Bear in mind that with the default save_warmup = F, the csvs will remain empty until warmup terminates (because nothing is getting saved). Some models spend most of their time in warmup and then sample relatively quickly during sampling (e.g. if good tuning of the dynamic HMC sampling results in much faster sampling), so it can be hard to catch them in the sampling phase.

Also bear in mind that some divergences during warmup are expected, so you need a different heuristic than occasional divergences for detecting an obviously unhealthy posterior geometry during warmup. In my experience, a good heuristic during warmup is that after a few hundred iterations I’d hope to see a complete lack of divergences below some given step-size, and ideally this step-size would be associated with tree-depths smaller than the max_treedepth and with acceptance probabilities consistently smaller than adapt_delta.

3 Likes

I figured a couple of things out :)

Cmdstan is storing iterations to the csv file progressively as you suggest, but only for the first chain !! :o

In my case I am not using any special settings, and am running on windows. I just look up the file in my temp directory “C:\Users\Cynon\AppData\Local\Temp\Rtmp0q7HZt”

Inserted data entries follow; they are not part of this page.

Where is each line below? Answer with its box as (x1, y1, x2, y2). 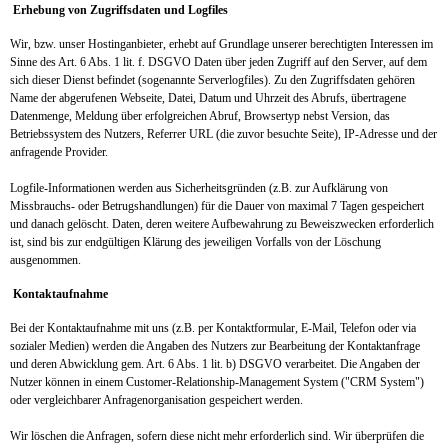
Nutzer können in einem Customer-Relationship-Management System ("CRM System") (10, 375, 424, 389)
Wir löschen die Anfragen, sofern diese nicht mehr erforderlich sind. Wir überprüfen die (10, 429, 424, 443)
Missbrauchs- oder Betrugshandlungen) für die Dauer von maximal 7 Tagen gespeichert (10, 199, 424, 213)
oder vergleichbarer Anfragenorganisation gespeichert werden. (10, 393, 303, 407)
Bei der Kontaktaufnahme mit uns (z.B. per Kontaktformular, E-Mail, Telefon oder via (10, 321, 416, 335)
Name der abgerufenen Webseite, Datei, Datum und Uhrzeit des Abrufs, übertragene (10, 91, 406, 105)
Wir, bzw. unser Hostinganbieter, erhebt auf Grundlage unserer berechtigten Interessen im (10, 37, 433, 51)
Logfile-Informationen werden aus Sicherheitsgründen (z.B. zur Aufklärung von (10, 181, 388, 195)
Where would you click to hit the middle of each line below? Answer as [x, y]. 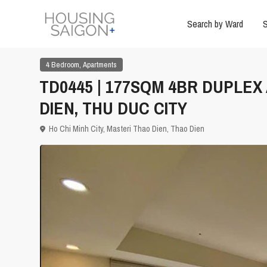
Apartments [100, 65]
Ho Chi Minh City [76, 129]
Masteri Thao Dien [137, 129]
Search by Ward [215, 24]
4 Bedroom [63, 65]
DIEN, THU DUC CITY [113, 108]
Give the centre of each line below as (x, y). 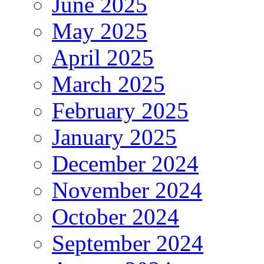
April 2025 (103, 58)
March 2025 (108, 84)
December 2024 (125, 164)
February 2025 (120, 111)
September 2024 (128, 243)
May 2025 (100, 31)
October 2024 (115, 217)
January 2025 (114, 137)
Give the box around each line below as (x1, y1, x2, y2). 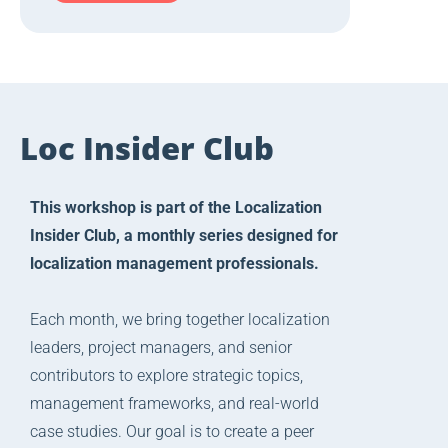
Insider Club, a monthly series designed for (30, 226, 338, 246)
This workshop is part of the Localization (30, 198, 322, 218)
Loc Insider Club (20, 127, 274, 170)
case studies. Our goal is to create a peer (30, 422, 314, 442)
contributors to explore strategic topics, (30, 366, 303, 386)
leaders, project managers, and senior (30, 338, 292, 358)
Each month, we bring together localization (30, 310, 330, 330)
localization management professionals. (30, 254, 319, 274)
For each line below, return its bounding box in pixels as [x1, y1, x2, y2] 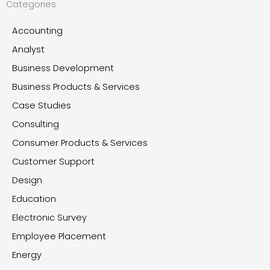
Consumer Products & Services [12, 137, 148, 149]
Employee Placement [12, 230, 106, 243]
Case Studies [12, 99, 71, 112]
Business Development [12, 62, 114, 75]
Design [12, 174, 42, 187]
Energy [12, 249, 42, 262]
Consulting [12, 118, 59, 131]
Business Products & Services [12, 81, 140, 93]

I tested a single chain, and the csv file is being written out as you indicate, but when I test 4 chains the csv files for the other chains remain blank. AHA ! The files for other chains do get written to eventually, I can’t tell how many times before the simulation ends.

Weird huh?

library(brms)


model_test = brm( bf(y~1)
                  ,data = data.frame(y=rnorm(1e3,0,1))
                  ,chains=4
                  ,iter = 1e6
                  ,warmup = 500
                  ,refresh=1E2
                  ,thin=100
                  ,inits = 0
                  ,backend = "cmdstanr"
                  ,threads = threading(16)
                  ,control=list(max_treedepth=20)
)

At least this offers a partial solution that you can assess the first chain for performance. At least on the windows version.

Ah, if you want the chains to run in parallel, you need to also specify parallel_chains=4

3 Likes

Oops, parallel_chains=4 is for if you’re using cmdstanr; for brms you need cores=4.

4 Likes

you’re right. I’m just digging a hole for myself. In my haste I had neglected to turn on the concurrent chains… I’ll check again if the behaviour is corrected for all chains tomorrow. I imagine it will be.

Then it will just come down to user error of me breaking the ability of cmdstan to continue to write to the files because I opened them rather than opening a copy (which works fine I think).